12 thoughts on “Major new music venues, restaurant planned for Asheville’s Riverside Drive

  1. Keli

    Sounds great minus the parking. If your venue can hold 2500 people but cars for only 400-500, parking is going to an issue. I’m not sure you can count on that much carpooling or cycle riding.

  2. Hmmmm

    Sounds like somebody’s trying to cash in on already established businesses named the Bywater and Pisgah Brewing Co…

  3. notnegativenancy

    Being as how the Bywater doesnt have that kind of occupancy, that kind of parking an outdoor stage, a restaurant or 3 takeouts for river folk and Pisgah is not on a river, not even in Asheville and doesn’t have a restaurant either I am going to go ahead and say that they are cashing in on their own idea. Similar sure….but not the same and not a ripoff at all. I am looking forward to an outdoor venue of this size myself and can’t wait for it to open.

  4. SamHunt

    If a 2,500-capacity venue sells out, and let’s say 45 to 50% of those people arrived via car, yes the lot will be filled, but come on. Ever lived in an actual city? This is the River Arts District for crying out loud. There is parking within 0.25 to 0.5 miles all over the area. Yes, that is overflow into other business’ territories, but welcome to the real world! People do actually WALK to places they need to go to. So, take a bus or bike yourself there if you’re going to worry about parking spots.

  5. realist

    Another large music venue? 2500 there, 1000 at the Orange Peel, 1000 or so at New Mountain, then Pisgah, and then New Belgium and add on another 1500 or so for the smaller venues around. That’s not sustainable. The population here is simply not large enough to support music in all those places on any weekend. It’s not an exaggeration to say you would need 5000 – 10,000 people out to see live music on a regular basis to sustain that.

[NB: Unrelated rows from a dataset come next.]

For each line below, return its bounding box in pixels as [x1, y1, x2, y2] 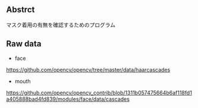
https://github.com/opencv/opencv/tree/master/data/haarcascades [6, 66, 171, 73]
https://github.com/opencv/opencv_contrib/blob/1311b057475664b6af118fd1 [6, 89, 192, 96]
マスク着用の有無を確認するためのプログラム [6, 21, 116, 28]
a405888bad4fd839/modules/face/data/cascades [6, 95, 130, 103]
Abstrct [6, 5, 35, 15]
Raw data [6, 39, 42, 49]
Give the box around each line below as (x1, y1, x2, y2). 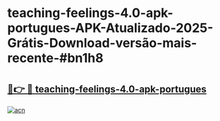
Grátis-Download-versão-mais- (7, 35, 197, 51)
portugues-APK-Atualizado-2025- (7, 20, 214, 36)
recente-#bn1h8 (7, 50, 104, 67)

    • REALIST_THAT_GETS_OUT

      Such negativity people… c’mon! Asheville will sustain and always has. This is exactly what we need. Have you negative folk been out past 9pm lately? Every single decent band packs their venue Monday through Sunday. Go find yourself something to do other than peeing on the music parade.

      • realist_who_know

        Not peeing. Just doing the math. Asheville has not had this many large venues at one time. It’s been the Orange Peel, Grey Eagle and and a few others.

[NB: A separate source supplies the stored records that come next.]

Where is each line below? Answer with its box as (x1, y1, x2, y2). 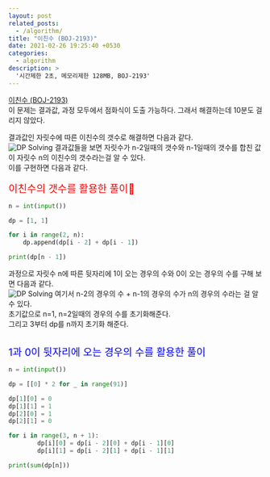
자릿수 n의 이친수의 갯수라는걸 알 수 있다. (16, 153, 146, 162)
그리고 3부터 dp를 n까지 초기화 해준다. (8, 320, 129, 328)
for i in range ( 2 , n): (8, 231, 85, 239)
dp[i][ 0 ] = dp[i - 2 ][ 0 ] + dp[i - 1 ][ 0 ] (37, 439, 175, 448)
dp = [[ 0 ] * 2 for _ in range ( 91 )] (8, 380, 128, 388)
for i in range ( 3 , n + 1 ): (8, 432, 99, 440)
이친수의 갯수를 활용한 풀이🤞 (8, 182, 135, 195)
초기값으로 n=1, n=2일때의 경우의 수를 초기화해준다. (8, 309, 171, 319)

        I’ve watched the entire town dry up with one big show in town. You’re thinking of the popular show you go to and not what will be 5 others that don’t have anyone show up.

        When have we had say, 5 big bands in town on one night?

  6. Salvage Station

    Always open to critics at Salvage Station! That’s what makes a business better and in this case aVenue new and exciting. As a native of Asheville and already in the business of producing shows we are very aware of what’s to come and sensitive to those already in the business. We have met with and heard from most other Venues and look forward to working together. We truly believe Ashevilles Music scene is about to be put on the map.

    • Gina Stone

      I visited Brad about two weeks ago and got a nice inside peep…. Phenomenal! I can’t wait!

  7. Mikey Cummings

    Please, Please consult with touring production crew before building a stage so that you can make sure it accommodates the needs of touring artists. Too many stages, in this town, have rigging grids, sound, and lighting systems that are inadequate for bands and their crew to deliver to the fans the same show that fans in other regional venues get to experience. As someone with over 20 years in this industry, I can tell you with full confidence, a venue that can accommodate these needs would undoubtedly get preference with national booking agents.

  8. Eileen Tomkins

    I read the Mountain Xpress because my son’s young family lives in Asheville and I plan to be living there myself within a few months. I am somewhat familiar with Asheville and this article raises a few questions in my mind. Why does a 7 acre music and pub venue have to be on a river? The French Broad is a treasure. It needs even more protection than it gets now. These seven acres could be a jewel of passive recreation or a site for a much less damaging enterprise. A number of commentators here opine that this new music/pub/parking lot venue will drain the sustainability of existing music venues…..I don’t know with certainty if that is true, but it does suggest economic caution as well as environmental concern. The developers (“a bunch of friends”) seem a bit disingenuous calling this “a grassroots project,” suggesting that a true public interest has already been established for this property. I think doubt persists there. No one really considers a few friendly entrepreneurs to be a ” grassroots” organization. I would be the last one to try to put a stranglehold on doing business in Asheville…..Asheville has done nicely without me……….but I do think private developers of a river property might consider a project that will bring less environmental damage to everywhere the river meanders.

    • There goes the neighborhood....

      I completely agree with the above person’s concerns re: the impact this will have on the river’s health AND the way a group of friends with a bunch of money is conveniently calling this private enterprise a “grassroots project”. It sounds more like developers’ self interest to me–one that will also negatively impact the low income communities that run all along and on the other side of the river in ways that will be seen over the next couple of years. This is all part of local and outside developers’ and the city of Asheville’s expanding plan to gentrify these nearby low income neighborhoods. Another obvious crappy result of this oversized venue is that traffic will be terribly congested in this area and disturb those of us who actually LIVE and WORK close by. The only good thing i can see coming out of it is that maybe the cops will actually stop doing license checkpoints targetting people of color and low income folks who frequently use that stretch of road. Im sure they dont want to hurt business $$….. Then again, maybe they’ll put up even more checkpoints to catch the slew of drunk drivers that will be leaving this place. Making local nearby communities even more vulnerable. If you actually give a shit about music then invest your big bucks in REAL grassroots projects that will conserve your town’s natural beauties and foster a healthy community beyond more bars and americana food joints!!!